Thursday, 8 October 2009

What the devil am I up to?

October's a busy month as well as a haunted one. If the launch of 'a pint for the ghost' on October 30th wasn't enough to be getting on with, I'm currently in the middle of a residency at the strange and spooky Shunt lounge, below London Bridge.

The residency is connected with Apples & Snakes and explores the idea of listening, involving three performances in the busy main bar at Shunt. I'm working with a ridiculously talented group of writers and performers including Byron Vincent, Molly Naylor, Joe Hakim and Joshua Idehen. You can read more about the residency here and, even better, you can come and see us perform tonight and tomorrow from 8pm.

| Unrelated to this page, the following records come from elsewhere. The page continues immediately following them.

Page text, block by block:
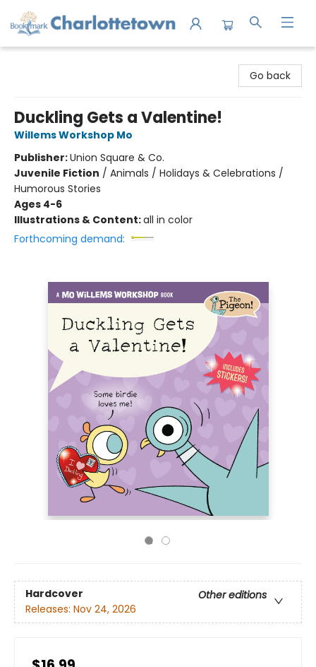
Go back
Duckling Gets a Valentine!
Willems Workshop Mo
Publisher:Union Square & Co.
Juvenile Fiction / Animals / Holidays & Celebrations /
Humorous Stories
Ages 4-6
Illustrations & Content:all in color
Forthcoming demand:
Hardcover
Other editions
Releases: Nov 24, 2026
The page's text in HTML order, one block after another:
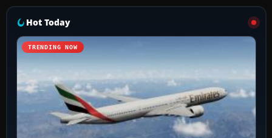
Hot Today
TRENDING NOW
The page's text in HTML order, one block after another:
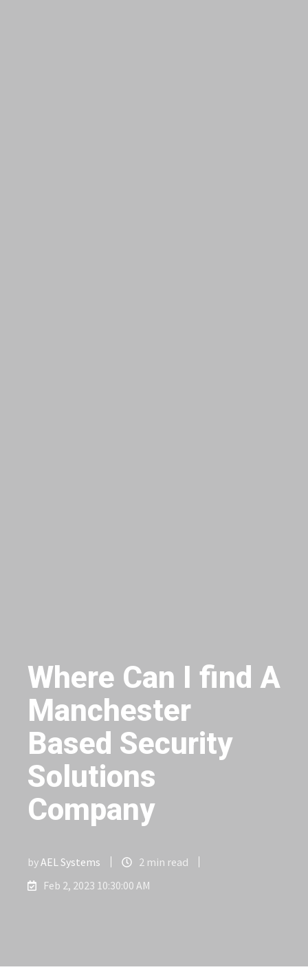
Where Can I find A
Manchester
Based Security
Solutions
Company
byAEL Systems
2 min read
Feb 2, 2023 10:30:00 AM
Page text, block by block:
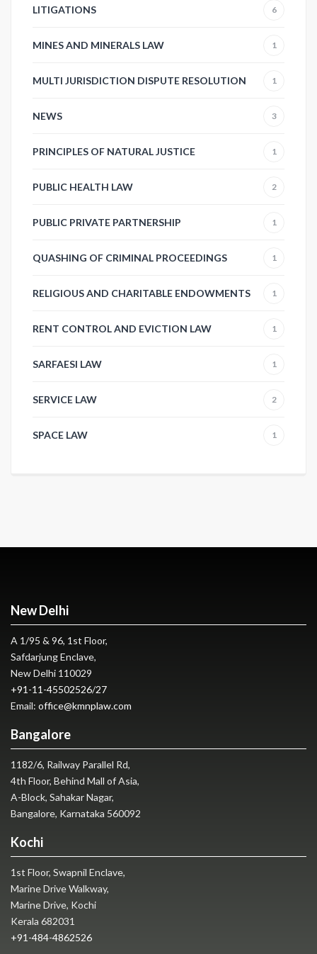
LITIGATIONS 6
MINES AND MINERALS LAW 1
MULTI JURISDICTION DISPUTE RESOLUTION 1
NEWS 3
PRINCIPLES OF NATURAL JUSTICE 1
PUBLIC HEALTH LAW 2
PUBLIC PRIVATE PARTNERSHIP 1
QUASHING OF CRIMINAL PROCEEDINGS 1
RELIGIOUS AND CHARITABLE ENDOWMENTS 1
RENT CONTROL AND EVICTION LAW 1
SARFAESI LAW 1
SERVICE LAW 2
SPACE LAW 1
New Delhi
A 1/95 & 96, 1st Floor,
Safdarjung Enclave,
New Delhi 110029
+91-11-45502526/27
Email: office@kmnplaw.com
Bangalore
1182/6, Railway Parallel Rd,
4th Floor, Behind Mall of Asia,
A-Block, Sahakar Nagar,
Bangalore, Karnataka 560092
Kochi
1st Floor, Swapnil Enclave,
Marine Drive Walkway,
Marine Drive, Kochi
Kerala 682031
+91-484-4862526
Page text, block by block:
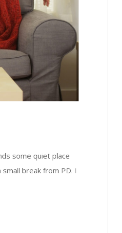
some quiet place
break from PD. I
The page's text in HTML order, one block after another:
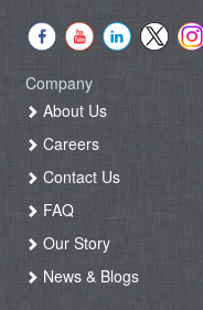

Throughout October, you can hear me reading extracts from 'a pint for the ghost' amongst other work, at loads of different places. Including:

Sheffield's fantastic 'Off The Shelf' festival on October 17th
Soho Theatre on October 21st
...and in deepest Devon on October 28th

Watch this space for more reading dates.

'Course, today is National Poetry Day, so in the spirit of that, here's a favourite recent poem of mind, taken from Don Paterson's book 'Rain' which won the Forward Prize last night:

Rain

I love all films that start with rain:
rain, braiding a windowpane
or darkening a hung-out dress
or streaming down her upturned face;

one long thundering downpour
right through the empty script and score
before the act, before the blame,
before the lens pulls through the frame

to where the woman sits alone
beside a silent telephone
or the dress lies ruined on the grass
or the girl walks off the overpass,

and all things flow out from that source
along their fatal watercourse.
However bad or overlong
such a film can do no wrong,

so when his native twang shows through
or when the boom dips into view
or when her speech starts to betray
its adaptation from the play,

I think to when we opened cold
on a rain-dark gutter, running gold
with the neon of a drugstore sign,
and I’d read into its blazing line:

forget the ink, the milk, the blood—
all was washed clean with the flood
we rose up from the falling waters
the fallen rain’s own sons and daughters

and none of this, none of this matters.